# Problem statement:
Please give the lines below again exactly as they stand, from the one that contains "Präsentation: Der Fünfsatz" up to and including the one that contains "Don't over-constrain: [17, 180, 137, 194]", leaving all pictures out.

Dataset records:
*****
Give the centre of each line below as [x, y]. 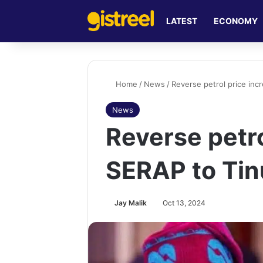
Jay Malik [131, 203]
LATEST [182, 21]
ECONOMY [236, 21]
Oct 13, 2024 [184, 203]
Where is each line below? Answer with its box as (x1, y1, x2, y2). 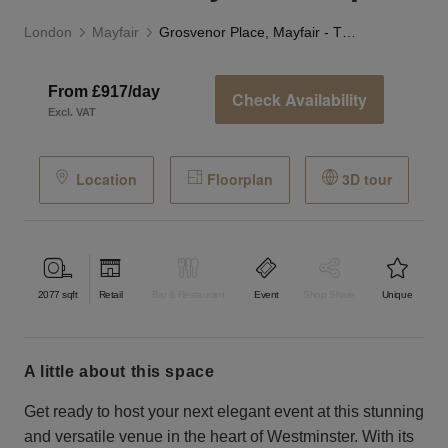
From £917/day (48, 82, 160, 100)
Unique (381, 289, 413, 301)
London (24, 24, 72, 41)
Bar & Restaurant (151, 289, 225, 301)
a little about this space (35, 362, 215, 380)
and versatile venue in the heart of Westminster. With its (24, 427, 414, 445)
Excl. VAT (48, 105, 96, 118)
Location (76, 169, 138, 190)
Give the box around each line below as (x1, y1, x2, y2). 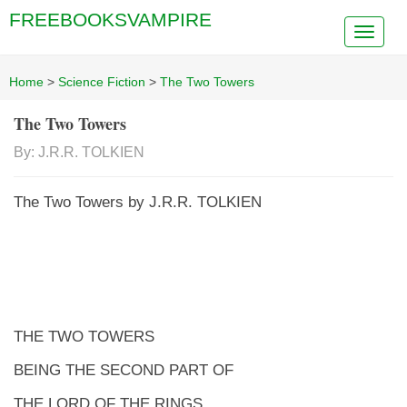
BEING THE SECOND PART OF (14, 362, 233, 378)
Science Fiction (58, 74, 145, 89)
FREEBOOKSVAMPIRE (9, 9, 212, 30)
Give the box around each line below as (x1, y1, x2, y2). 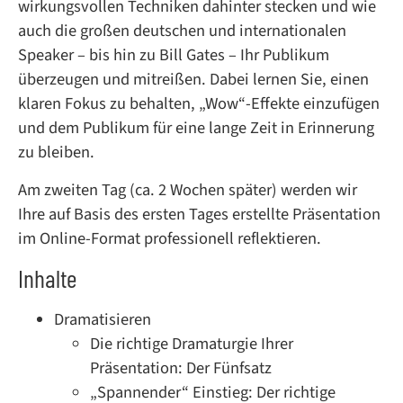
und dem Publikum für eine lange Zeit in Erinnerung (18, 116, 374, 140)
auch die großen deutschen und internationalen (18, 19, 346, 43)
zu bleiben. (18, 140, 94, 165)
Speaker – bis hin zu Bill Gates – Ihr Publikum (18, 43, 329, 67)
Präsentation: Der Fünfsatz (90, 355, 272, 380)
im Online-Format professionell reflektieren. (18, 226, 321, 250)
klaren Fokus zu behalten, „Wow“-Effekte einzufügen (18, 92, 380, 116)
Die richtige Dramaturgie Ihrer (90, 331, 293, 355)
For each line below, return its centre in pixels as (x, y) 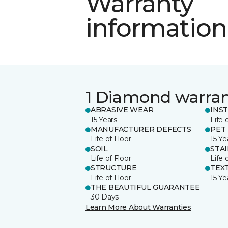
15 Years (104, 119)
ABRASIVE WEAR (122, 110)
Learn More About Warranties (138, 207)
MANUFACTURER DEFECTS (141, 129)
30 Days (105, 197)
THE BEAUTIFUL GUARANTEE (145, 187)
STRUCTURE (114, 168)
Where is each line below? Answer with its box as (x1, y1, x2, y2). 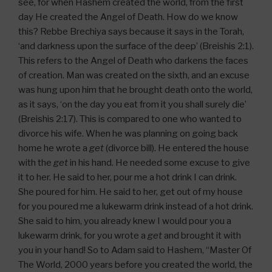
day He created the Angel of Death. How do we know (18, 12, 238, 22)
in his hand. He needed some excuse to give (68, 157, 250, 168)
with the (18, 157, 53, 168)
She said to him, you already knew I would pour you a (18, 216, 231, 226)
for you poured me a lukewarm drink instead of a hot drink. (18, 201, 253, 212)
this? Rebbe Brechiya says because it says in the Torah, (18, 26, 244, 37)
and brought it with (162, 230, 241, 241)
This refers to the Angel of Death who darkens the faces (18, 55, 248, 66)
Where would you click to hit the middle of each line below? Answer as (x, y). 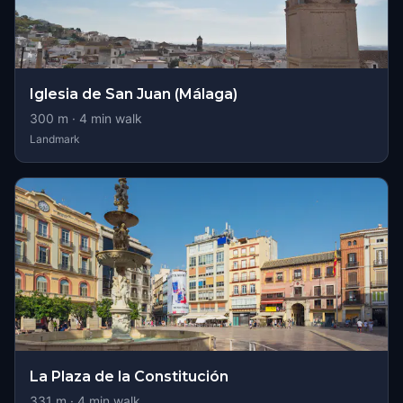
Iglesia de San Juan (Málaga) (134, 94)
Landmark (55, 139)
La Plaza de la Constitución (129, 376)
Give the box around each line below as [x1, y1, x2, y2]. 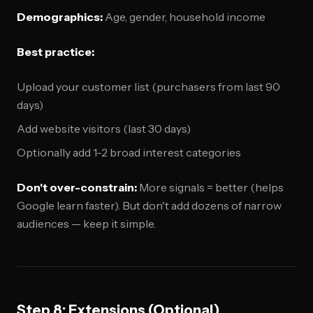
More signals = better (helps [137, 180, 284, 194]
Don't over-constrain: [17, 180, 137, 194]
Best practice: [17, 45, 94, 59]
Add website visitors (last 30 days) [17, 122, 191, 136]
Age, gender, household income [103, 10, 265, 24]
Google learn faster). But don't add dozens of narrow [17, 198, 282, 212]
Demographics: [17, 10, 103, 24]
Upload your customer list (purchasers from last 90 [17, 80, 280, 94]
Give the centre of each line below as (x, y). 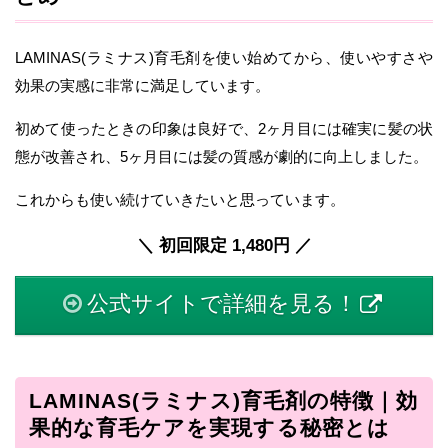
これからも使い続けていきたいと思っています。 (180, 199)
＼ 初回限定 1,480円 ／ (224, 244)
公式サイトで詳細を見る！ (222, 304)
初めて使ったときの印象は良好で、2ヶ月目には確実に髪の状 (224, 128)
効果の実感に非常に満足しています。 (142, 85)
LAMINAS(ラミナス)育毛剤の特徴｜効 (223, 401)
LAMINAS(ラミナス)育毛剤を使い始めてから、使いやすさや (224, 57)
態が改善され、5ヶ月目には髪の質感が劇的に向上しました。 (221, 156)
*****
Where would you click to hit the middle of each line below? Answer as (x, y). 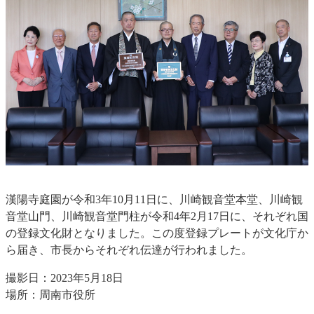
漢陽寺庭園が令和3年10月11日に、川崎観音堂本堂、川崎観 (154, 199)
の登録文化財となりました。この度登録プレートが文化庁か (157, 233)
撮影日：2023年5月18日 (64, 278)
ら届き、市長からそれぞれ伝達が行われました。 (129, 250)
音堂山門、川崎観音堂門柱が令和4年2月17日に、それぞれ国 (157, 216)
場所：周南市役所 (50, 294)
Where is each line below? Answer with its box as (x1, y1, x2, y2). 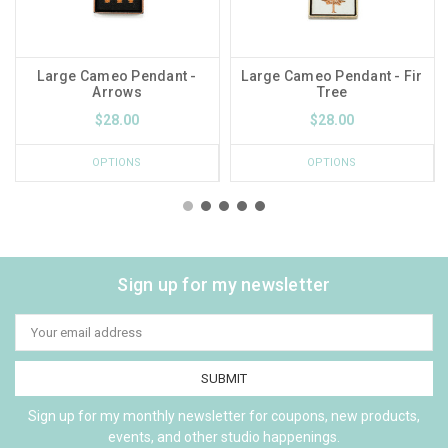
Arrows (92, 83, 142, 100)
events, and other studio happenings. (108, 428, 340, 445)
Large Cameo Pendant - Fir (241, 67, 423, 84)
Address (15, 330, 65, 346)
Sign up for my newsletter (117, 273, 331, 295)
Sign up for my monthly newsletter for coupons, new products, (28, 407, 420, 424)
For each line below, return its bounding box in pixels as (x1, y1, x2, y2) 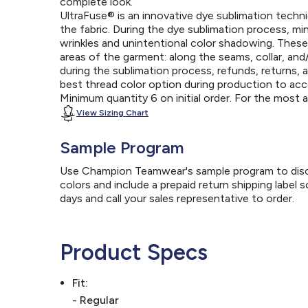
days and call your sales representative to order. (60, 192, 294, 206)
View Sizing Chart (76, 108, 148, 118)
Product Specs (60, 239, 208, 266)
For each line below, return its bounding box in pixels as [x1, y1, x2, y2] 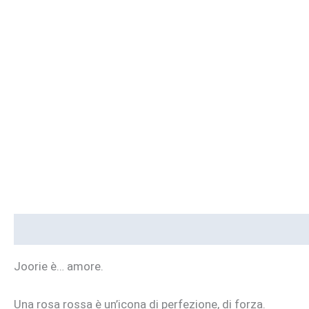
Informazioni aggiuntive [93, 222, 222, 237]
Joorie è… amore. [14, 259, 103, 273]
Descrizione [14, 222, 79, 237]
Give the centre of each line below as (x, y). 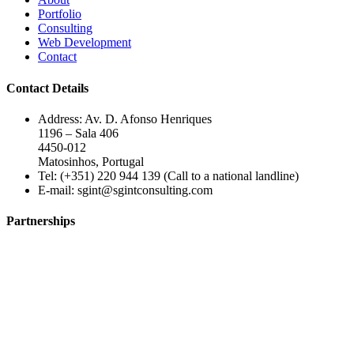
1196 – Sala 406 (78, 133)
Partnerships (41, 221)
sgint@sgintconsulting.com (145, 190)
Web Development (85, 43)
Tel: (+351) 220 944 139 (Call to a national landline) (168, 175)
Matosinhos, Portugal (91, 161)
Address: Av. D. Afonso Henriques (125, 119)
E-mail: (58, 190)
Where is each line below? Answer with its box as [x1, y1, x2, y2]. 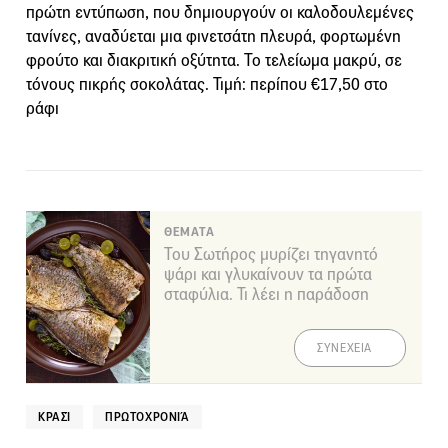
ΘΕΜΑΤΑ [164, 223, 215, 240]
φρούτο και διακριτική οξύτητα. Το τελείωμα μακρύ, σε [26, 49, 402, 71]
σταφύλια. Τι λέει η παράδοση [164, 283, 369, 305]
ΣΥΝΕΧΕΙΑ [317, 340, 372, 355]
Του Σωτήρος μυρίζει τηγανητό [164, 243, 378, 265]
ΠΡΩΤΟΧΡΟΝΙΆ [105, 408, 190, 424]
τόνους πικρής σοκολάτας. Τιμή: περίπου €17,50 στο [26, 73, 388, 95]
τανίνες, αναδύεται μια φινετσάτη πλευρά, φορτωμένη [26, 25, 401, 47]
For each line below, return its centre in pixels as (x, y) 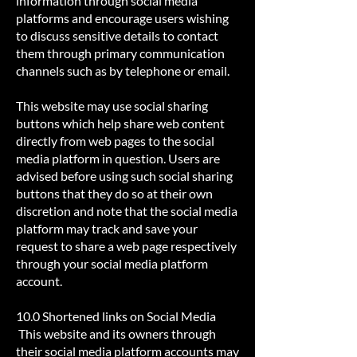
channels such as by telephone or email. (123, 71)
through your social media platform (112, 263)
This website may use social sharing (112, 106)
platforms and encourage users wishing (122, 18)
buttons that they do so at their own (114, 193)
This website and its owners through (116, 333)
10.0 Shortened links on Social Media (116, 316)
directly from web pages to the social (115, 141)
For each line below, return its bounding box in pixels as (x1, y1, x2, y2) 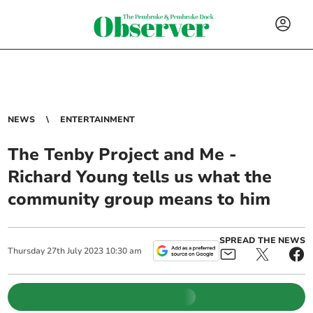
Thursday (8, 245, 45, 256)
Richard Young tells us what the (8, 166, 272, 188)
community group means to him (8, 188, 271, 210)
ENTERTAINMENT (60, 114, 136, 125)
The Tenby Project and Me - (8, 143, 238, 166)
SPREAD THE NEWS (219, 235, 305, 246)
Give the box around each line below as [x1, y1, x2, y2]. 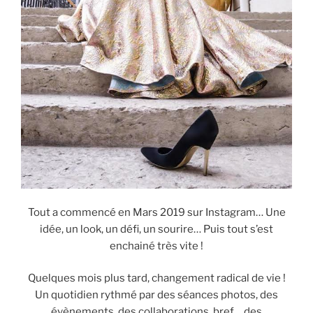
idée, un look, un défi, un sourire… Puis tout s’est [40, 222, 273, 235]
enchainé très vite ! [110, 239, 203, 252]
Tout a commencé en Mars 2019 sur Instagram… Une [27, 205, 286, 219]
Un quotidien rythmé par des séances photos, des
*****
# Answer for the task:
Präsentation: Der Fünfsatz (90, 355, 272, 380)
im Online-Format professionell reflektieren. (18, 226, 321, 250)
klaren Fokus zu behalten, „Wow“-Effekte einzufügen (18, 92, 380, 116)
Die richtige Dramaturgie Ihrer (90, 331, 293, 355)
For each line below, return its centre in pixels as (x, y) 
15 Years (104, 119)
ABRASIVE WEAR (122, 110)
Learn More About Warranties (138, 207)
MANUFACTURER DEFECTS (141, 129)
30 Days (105, 197)
THE BEAUTIFUL GUARANTEE (145, 187)
STRUCTURE (114, 168)
Where is each line below? Answer with its box as (x1, y1, x2, y2). 
day He created the Angel of Death. How do we know (18, 12, 238, 22)
in his hand. He needed some excuse to give (68, 157, 250, 168)
with the (18, 157, 53, 168)
She said to him, you already knew I would pour you a (18, 216, 231, 226)
for you poured me a lukewarm drink instead of a hot drink. (18, 201, 253, 212)
this? Rebbe Brechiya says because it says in the Torah, (18, 26, 244, 37)
and brought it with (162, 230, 241, 241)
This refers to the Angel of Death who darkens the faces (18, 55, 248, 66)
Where would you click to hit the middle of each line below? Answer as (x, y). 
Iglesia de San Juan (Málaga) (134, 94)
Landmark (55, 139)
La Plaza de la Constitución (129, 376)
Give the box around each line below as [x1, y1, x2, y2]. 
More signals = better (helps [137, 180, 284, 194]
Don't over-constrain: [17, 180, 137, 194]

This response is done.